→ **Records drawn from a dataset**
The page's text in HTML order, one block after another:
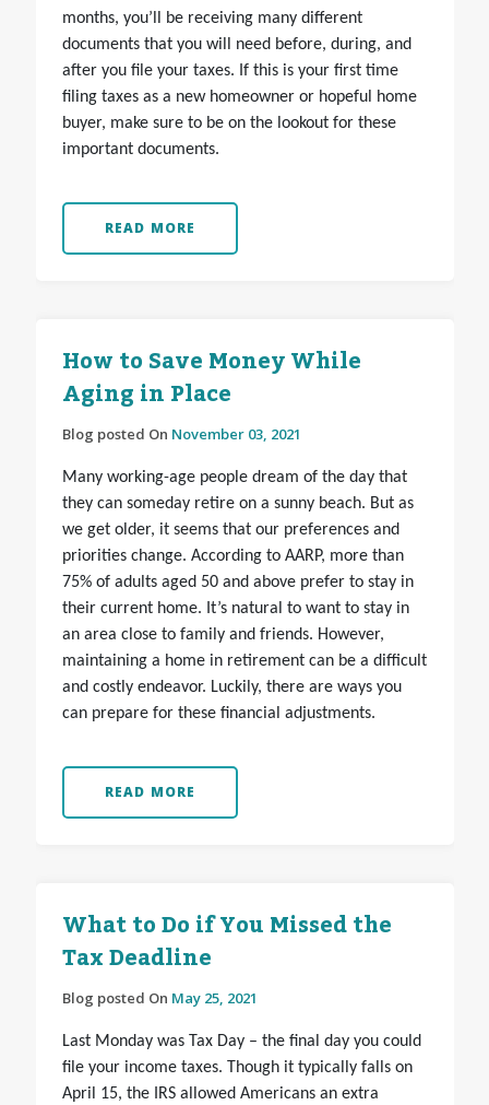
months, you’ll be receiving many different
documents that you will need before, during, and
after you file your taxes. If this is your first time
filing taxes as a new homeowner or hopeful home
buyer, make sure to be on the lookout for these
important documents.
READ MORE
How to Save Money While
Aging in Place
Blog posted On November 03, 2021
Many working-age people dream of the day that
they can someday retire on a sunny beach. But as
we get older, it seems that our preferences and
priorities change. According to AARP, more than
75% of adults aged 50 and above prefer to stay in
their current home. It’s natural to want to stay in
an area close to family and friends. However,
maintaining a home in retirement can be a difficult
and costly endeavor. Luckily, there are ways you
can prepare for these financial adjustments.
READ MORE
What to Do if You Missed the
Tax Deadline
Blog posted On May 25, 2021
Last Monday was Tax Day – the final day you could
file your income taxes. Though it typically falls on
April 15, the IRS allowed Americans an extra

→ **WHAT TO WORK ON**
Word for word, return the lines from the one holding "Tax Deadline" through the end of the entries above.

→ **RESPONSE**
Tax Deadline
Blog posted On May 25, 2021
Last Monday was Tax Day – the final day you could
file your income taxes. Though it typically falls on
April 15, the IRS allowed Americans an extra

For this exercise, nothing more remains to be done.